IV. What Are Emotions and What Are Feelings?
Antonion D’Amasio is one of the most important neuroscientists at work today. Dr. D'Amasio posits a basic dichotomy between emotions and feelings. Emotions are physical reactions that occur in our bodies. They are automatic actions that happen inside us in response to change - we do not choose them. According to Paul Eckman, Ph.D., a well-renowned cross-cultural psychologist, we all have five basic universal emotions: fear, anger, sorrow, disgust, and joy. Each of these emotions has a distinct physiological signature and action tendency that includes globally recognized facial expressions and behaviors. Each one of the five basic emotions has predictable triggers, as well as more personal triggers. A similar dichotomy was described by the philosopher Spinoza, the psychologist William James and the psychoanalyst Sigmund Freud.
Emotions often occur outside our conscious intent or even knowledge. We can even have secondary emotional reactions to our initial emotions (emotions about emotions) that capture our attention, while our initial emotional response goes missing and undetected. These secondary reactions often are all that come to our notice, often serving a defensive purpose.
In contrast, emotional "feelings" are the mental aftermath of our emotions. Think of them as the sense images, thoughts, and responses that accompany physical emotional reactions to change. Such feelings are the other side of the coin of emotions, the subjective experience of the physical activity in your body in response to change.
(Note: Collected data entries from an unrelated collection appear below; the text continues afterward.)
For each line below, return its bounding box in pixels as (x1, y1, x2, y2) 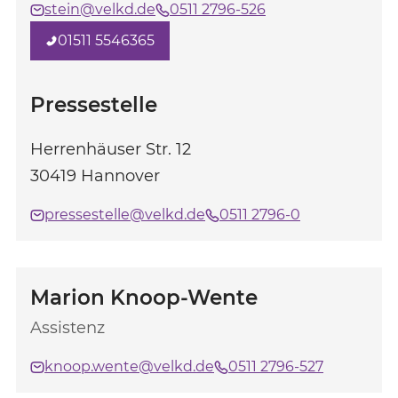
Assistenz (30, 318, 105, 338)
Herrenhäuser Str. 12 (30, 139, 191, 159)
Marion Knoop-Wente (30, 285, 258, 310)
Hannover (81, 166, 160, 186)
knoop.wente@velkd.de (44, 358, 214, 375)
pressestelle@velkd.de (44, 206, 205, 223)
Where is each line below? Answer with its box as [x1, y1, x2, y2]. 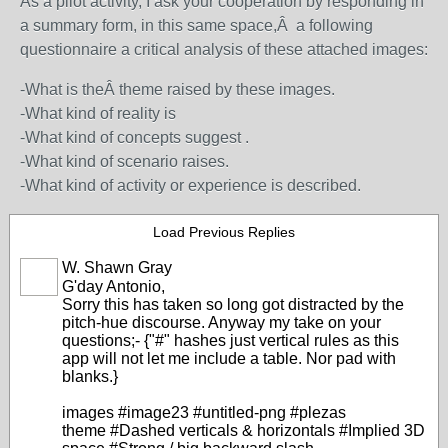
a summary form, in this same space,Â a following [20, 17, 373, 34]
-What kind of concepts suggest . [20, 129, 249, 146]
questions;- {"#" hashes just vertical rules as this [62, 332, 399, 349]
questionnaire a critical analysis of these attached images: [20, 41, 428, 58]
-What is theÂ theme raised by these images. [20, 81, 335, 98]
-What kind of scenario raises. [20, 153, 229, 170]
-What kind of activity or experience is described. [20, 177, 361, 194]
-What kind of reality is [20, 105, 176, 122]
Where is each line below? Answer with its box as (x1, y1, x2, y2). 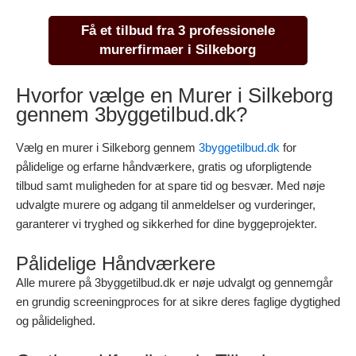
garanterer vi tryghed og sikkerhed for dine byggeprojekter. (16, 217, 317, 231)
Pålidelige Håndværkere (16, 253, 215, 275)
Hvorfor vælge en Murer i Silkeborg (16, 83, 333, 108)
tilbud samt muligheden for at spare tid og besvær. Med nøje (16, 179, 325, 193)
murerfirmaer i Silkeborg (99, 41, 257, 57)
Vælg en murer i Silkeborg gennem (16, 141, 199, 155)
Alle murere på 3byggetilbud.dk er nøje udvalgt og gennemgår (16, 276, 333, 290)
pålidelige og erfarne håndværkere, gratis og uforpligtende (16, 160, 311, 174)
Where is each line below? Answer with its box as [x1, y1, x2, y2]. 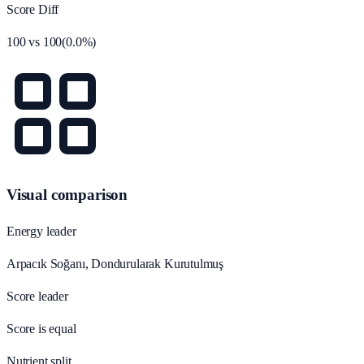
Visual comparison [6, 186, 128, 204]
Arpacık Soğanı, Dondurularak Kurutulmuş [6, 256, 224, 271]
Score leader [6, 288, 68, 303]
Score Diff [6, 2, 59, 17]
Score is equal [6, 321, 76, 336]
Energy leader [6, 223, 76, 238]
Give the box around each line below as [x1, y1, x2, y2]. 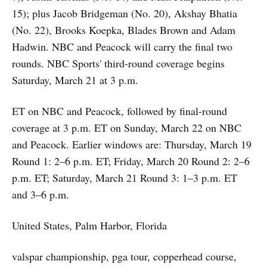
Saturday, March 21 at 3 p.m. [12, 72, 138, 87]
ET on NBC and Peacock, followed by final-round [12, 103, 227, 118]
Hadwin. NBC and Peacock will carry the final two [12, 39, 232, 54]
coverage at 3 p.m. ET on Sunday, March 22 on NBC [12, 120, 241, 135]
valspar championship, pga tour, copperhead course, [12, 249, 237, 263]
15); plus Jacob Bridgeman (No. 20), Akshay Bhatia [12, 5, 237, 20]
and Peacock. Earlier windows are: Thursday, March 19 [12, 136, 252, 151]
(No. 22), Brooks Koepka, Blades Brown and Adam [12, 22, 235, 37]
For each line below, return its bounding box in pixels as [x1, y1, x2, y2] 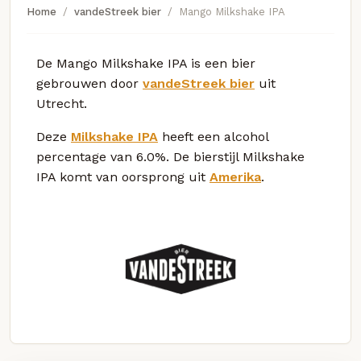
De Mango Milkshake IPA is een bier [36, 55, 255, 71]
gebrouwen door [36, 75, 143, 91]
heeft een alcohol [158, 128, 268, 144]
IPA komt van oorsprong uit [36, 168, 210, 185]
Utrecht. [36, 95, 87, 111]
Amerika [210, 168, 261, 185]
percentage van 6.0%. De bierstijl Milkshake [36, 148, 305, 164]
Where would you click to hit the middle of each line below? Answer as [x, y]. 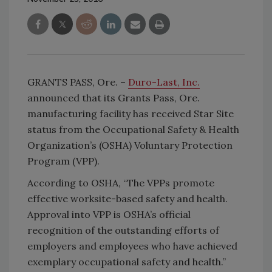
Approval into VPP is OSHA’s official [109, 215]
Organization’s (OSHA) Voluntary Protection [130, 145]
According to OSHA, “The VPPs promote [121, 183]
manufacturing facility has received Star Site [131, 114]
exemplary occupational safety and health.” [127, 262]
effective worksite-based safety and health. [127, 199]
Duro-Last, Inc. [164, 82]
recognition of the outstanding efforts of [123, 230]
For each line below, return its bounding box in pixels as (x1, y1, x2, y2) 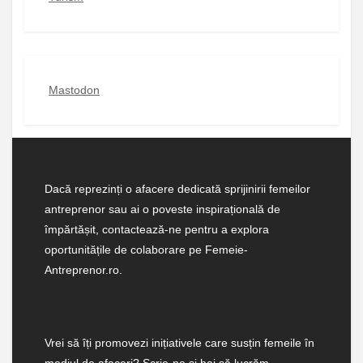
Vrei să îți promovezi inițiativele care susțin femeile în (45, 336, 314, 350)
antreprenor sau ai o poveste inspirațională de (45, 203, 280, 216)
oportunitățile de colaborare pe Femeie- (45, 243, 248, 256)
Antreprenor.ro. (45, 263, 122, 276)
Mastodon (49, 83, 100, 96)
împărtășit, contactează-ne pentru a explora (45, 223, 269, 236)
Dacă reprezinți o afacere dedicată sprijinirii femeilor (45, 182, 310, 195)
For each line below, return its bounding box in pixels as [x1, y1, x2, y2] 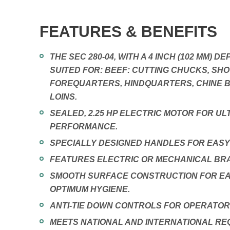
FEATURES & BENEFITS [40, 23, 217, 40]
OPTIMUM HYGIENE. [50, 185, 130, 194]
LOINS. [50, 92, 77, 101]
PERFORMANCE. [50, 122, 118, 131]
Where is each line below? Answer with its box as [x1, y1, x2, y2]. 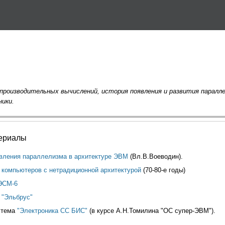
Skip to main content [73, 3, 134, 10]
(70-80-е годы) [141, 166, 185, 174]
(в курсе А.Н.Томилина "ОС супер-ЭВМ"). [87, 206, 215, 214]
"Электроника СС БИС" [17, 206, 87, 214]
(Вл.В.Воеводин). [128, 152, 183, 160]
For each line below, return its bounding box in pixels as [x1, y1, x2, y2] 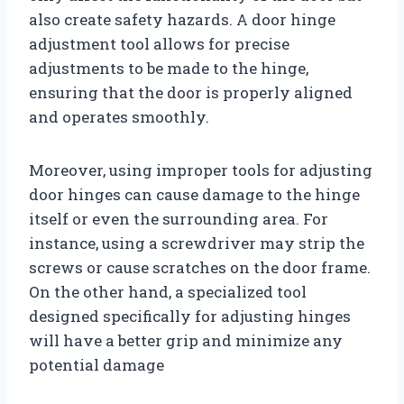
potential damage [29, 353, 164, 375]
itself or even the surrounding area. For [29, 207, 328, 229]
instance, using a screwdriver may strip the [29, 232, 364, 253]
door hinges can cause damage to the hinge [29, 183, 360, 205]
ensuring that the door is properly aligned [29, 81, 353, 103]
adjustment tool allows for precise [29, 32, 289, 54]
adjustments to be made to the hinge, [29, 57, 308, 78]
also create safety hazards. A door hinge [29, 8, 335, 30]
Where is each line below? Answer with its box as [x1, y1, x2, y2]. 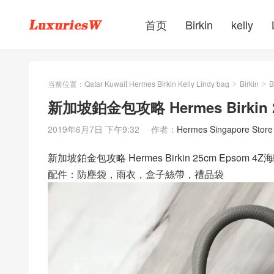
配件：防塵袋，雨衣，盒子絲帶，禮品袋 [48, 166, 224, 181]
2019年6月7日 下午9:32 [48, 123, 139, 135]
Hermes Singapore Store [177, 123, 273, 135]
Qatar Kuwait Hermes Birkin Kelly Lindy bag [84, 78, 229, 89]
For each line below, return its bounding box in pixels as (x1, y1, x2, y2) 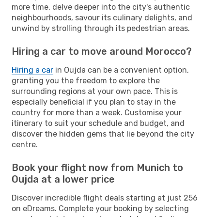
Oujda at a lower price (12, 173, 115, 185)
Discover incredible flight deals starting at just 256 (12, 193, 198, 202)
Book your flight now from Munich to (12, 161, 183, 173)
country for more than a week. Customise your (12, 108, 182, 117)
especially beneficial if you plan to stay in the (12, 97, 176, 107)
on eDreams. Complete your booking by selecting (12, 203, 189, 213)
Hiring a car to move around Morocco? (12, 45, 192, 57)
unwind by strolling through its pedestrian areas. (12, 23, 190, 33)
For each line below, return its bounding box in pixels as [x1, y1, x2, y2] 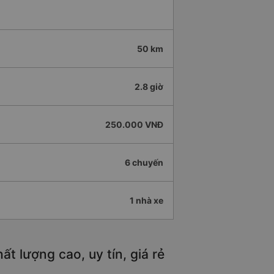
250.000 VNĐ [105, 119, 163, 130]
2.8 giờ [135, 81, 163, 92]
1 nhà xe [130, 195, 163, 206]
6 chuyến [125, 157, 163, 168]
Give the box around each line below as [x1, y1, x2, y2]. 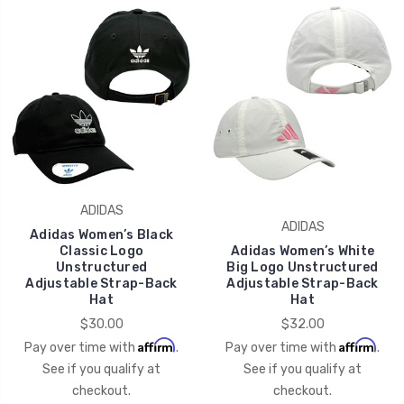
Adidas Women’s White [231, 243, 374, 259]
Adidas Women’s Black [30, 226, 173, 243]
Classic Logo [60, 243, 143, 259]
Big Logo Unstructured [226, 259, 379, 275]
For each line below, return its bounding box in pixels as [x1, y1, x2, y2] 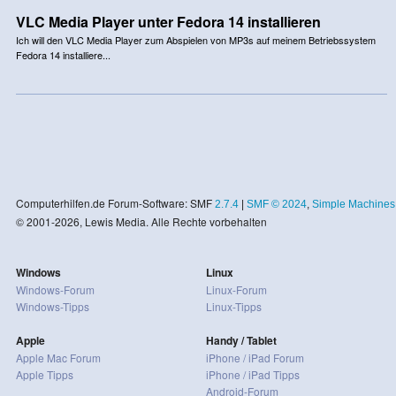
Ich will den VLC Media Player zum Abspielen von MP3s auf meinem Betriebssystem [15, 32, 376, 47]
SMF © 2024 [246, 197, 307, 210]
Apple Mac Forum [15, 349, 101, 365]
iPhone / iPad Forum [205, 349, 304, 365]
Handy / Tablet [205, 331, 277, 348]
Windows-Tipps [15, 298, 89, 314]
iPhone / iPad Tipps [205, 366, 300, 382]
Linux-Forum [205, 281, 267, 297]
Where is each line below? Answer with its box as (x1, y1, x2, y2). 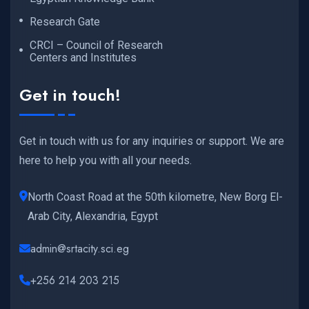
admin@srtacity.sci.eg (30, 240, 129, 257)
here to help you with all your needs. (19, 153, 192, 167)
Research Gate (30, 15, 100, 29)
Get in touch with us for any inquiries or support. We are (19, 134, 284, 148)
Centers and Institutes (30, 51, 137, 65)
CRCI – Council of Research (30, 39, 163, 52)
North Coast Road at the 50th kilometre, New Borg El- (28, 190, 283, 203)
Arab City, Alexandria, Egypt (28, 209, 158, 223)
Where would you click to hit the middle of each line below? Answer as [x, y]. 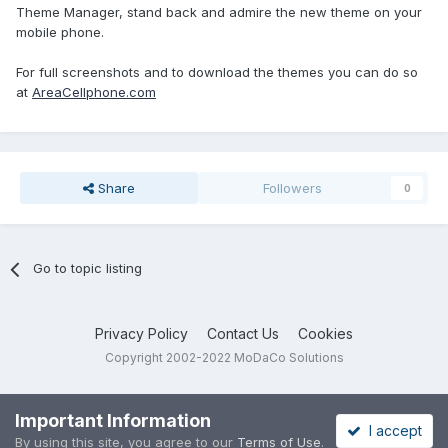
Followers [293, 188]
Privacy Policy [141, 334]
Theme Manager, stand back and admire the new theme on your [219, 12]
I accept [391, 430]
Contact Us [243, 334]
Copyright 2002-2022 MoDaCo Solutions [224, 358]
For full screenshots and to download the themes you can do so [217, 72]
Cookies [325, 334]
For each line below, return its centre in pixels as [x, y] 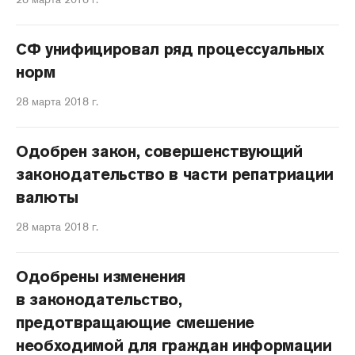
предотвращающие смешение [136, 323]
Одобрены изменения [101, 277]
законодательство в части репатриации [175, 174]
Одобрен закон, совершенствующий [159, 151]
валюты [48, 197]
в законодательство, [99, 300]
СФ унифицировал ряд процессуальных [170, 49]
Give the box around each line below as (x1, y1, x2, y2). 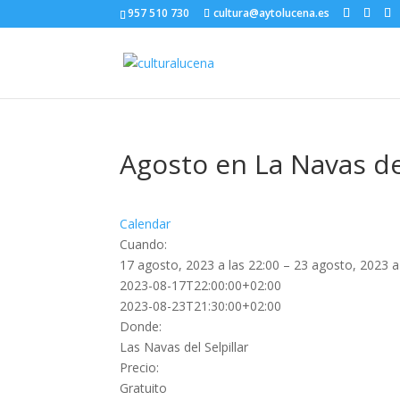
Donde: (120, 318, 162, 335)
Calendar (120, 215, 171, 232)
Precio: (120, 359, 160, 376)
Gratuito (120, 379, 168, 396)
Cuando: (120, 236, 168, 253)
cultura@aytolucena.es (213, 5, 330, 21)
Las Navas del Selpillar (120, 338, 249, 355)
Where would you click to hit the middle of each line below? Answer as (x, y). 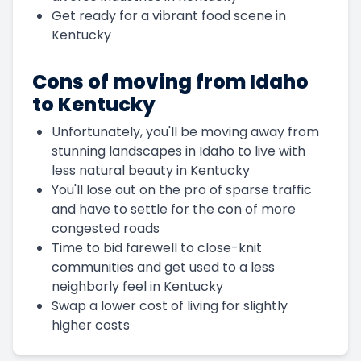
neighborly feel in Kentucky (137, 286)
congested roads (106, 228)
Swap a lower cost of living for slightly (170, 305)
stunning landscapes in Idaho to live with (178, 151)
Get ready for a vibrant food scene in (169, 15)
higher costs (91, 325)
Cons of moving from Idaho (170, 81)
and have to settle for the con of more (174, 209)
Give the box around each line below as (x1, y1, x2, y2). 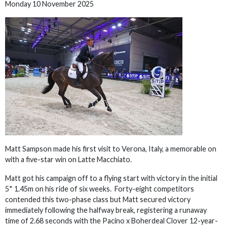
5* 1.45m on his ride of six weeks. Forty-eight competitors (5, 184, 194, 193)
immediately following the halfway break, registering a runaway (5, 206, 207, 214)
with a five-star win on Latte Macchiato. (5, 155, 132, 164)
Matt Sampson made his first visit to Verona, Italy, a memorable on (5, 144, 216, 153)
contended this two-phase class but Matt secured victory (5, 195, 191, 204)
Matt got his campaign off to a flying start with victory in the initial (5, 174, 217, 182)
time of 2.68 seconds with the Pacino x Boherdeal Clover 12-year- (5, 216, 218, 225)
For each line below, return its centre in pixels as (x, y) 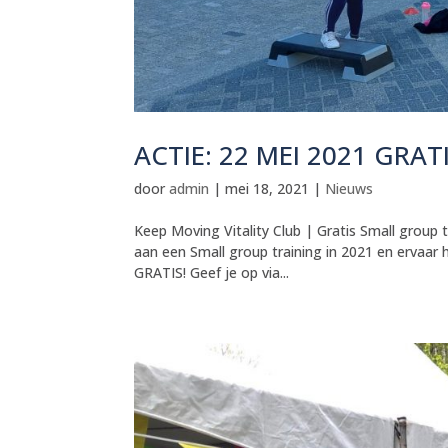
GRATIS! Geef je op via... (212, 273)
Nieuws (349, 189)
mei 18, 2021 (267, 189)

Emotional feelings include 1) perceptions of what your body is doing when it has an emotional experience, and 2) perceptions of the thoughts that you have associated with an emotional experience, and 3) perceptions of other bodily reactions and sensory impressions that accompanied a particular emotional experience. Your feelings are a response to your emotions in a particular context; they include your perceptions and judgments about your specific emotions at this time. Feelings are much more subjective, varied, and idiosyncratic than emotions; they are not universal. Your culture, family, and the particular circumstances of your life all heavily shape your reactions to your emotions and your subsequent feelings.
Regardless of their origin, our feelings about emotions will alter our experience and our expression of our emotions. But our origins are important: other people's reactions to our needs and emotions, especially when we were an infant, make a powerful impression on us, however, they usually do so without our becoming conscious of them. Feelings about our emotions happen so quickly, routinely and automatically that we often don’t know that we are having them. Nonetheless, they can change our experience of our emotions, causing us to have new emotions that then serve to mask our initial emotions. When our feelings about our emotions get us mixed up about the true nature of our underlying emotional reactions, we confuse our perception of our experience with our experience. This mix-up can cause everyone a lot of unnecessary confusion and pain.